Several of the dominant genera and differentially abundant genera identified in this study, including Acidibacter, Acidothermus, Bacillus, Bradyrhizobium, Burkholderia-Caballeronia-Paraburkholderia, Candidatus Udaeobacter, Candidatus Xiphinematobacter, Conexibacter and Sphingomonas have been observed in the bacterial diversity of post-coal mining soils18,45,46. Overall, species of these genera contribute to soil nutrient cycling, biocontrol of plant diseases, promote plant growth, and modulate plant response to abiotic stress18,55,56. Specifically, species of Microvirga and Bradyrhizobium are plant-growth-promoting rhizobacteria which contribute to nitrogen fixation in the rhizosphere18,57, while Bacillus species are well known for their plant-growth-promoting ability, biocontrol of plant pest and pathogens, and the modulation of plant-hormone expression and adaptation to abiotic stress55,56. Similarly, the genera Sphingomonas comprise species with diverse functions in the soil ecosystem, including the degradation of polycyclic aromatic compounds55. Candidatus Udaeobacter, which was observed in all soils at relatively high abundance, is an oligotroph that can thrive in nutrient-poor conditions, thus suggesting, its potential use as an indicator species for reflecting poor soil nutrient state.

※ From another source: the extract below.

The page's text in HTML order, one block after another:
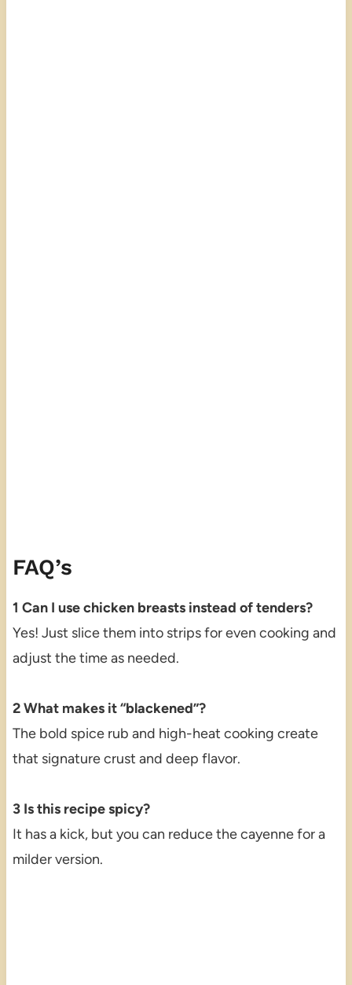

Within the context of ecological relevance and potential application of differentially abundant species in soil monitoring, both reclamation soils and reference soils harbour species (based on available information on characterised species) which have potentials for biocontrol e.g. Lysobacter, Micomonospora, Dactylosporangium, Actinoplanes, Pseudonorcadia, Haliangium and Streptomyces58,59,60; Nutrient mineralization e.g. Dyella, Pseudaminobacter, Labrys, Pedomicrobium, Gemmatimonas, Sinomonas, Terrabacter, Mucilaginibacter, Conexibacter, Bryobacter and Candidatus Koribacter61; plant-growth-promotion e.g. Mesorhizobium, Microvirga, Bradyrhizobium and Solirubrobacter and Norcadioides18,57; supporting soil ecological food web by being primary producers e.g. Rhodoplanes62; and pathogenicity e.g. Burkholderia, Pajaroellobacter and Crossiella63. With respect to ecological restoration of mining-disturbed areas, some of the potential plant-growth-promoting bacterial species could be isolated and employed as inoculum (biofertilizers) during post-mining reclamation—a practice that is currently not implemented in post-mining reclamation practices within South Africa. Thus, as a recommendation towards best practices for mediating post-mining restoration success, the inclusion of a microbial consortium in the current local reclamation practice should be considered. Ideally, such microbial consortium should comprise beneficial (e.g. plant-growth promoters, primary producers and nutrient-mobilizers) bacterial species and may be obtained from undisturbed or virgin sites using conventional methods for cultivating indigenous microorganisms64,65. In addition, based on observations from previous studies on stockpile3,6,27, the facilitation of microbial species proliferation and diversity during storage of topsoil in stockpiles (heaps) as well as the minimisation of compaction during soil replacement may aid soil health and consequently overall restoration success during post-mining reclamation.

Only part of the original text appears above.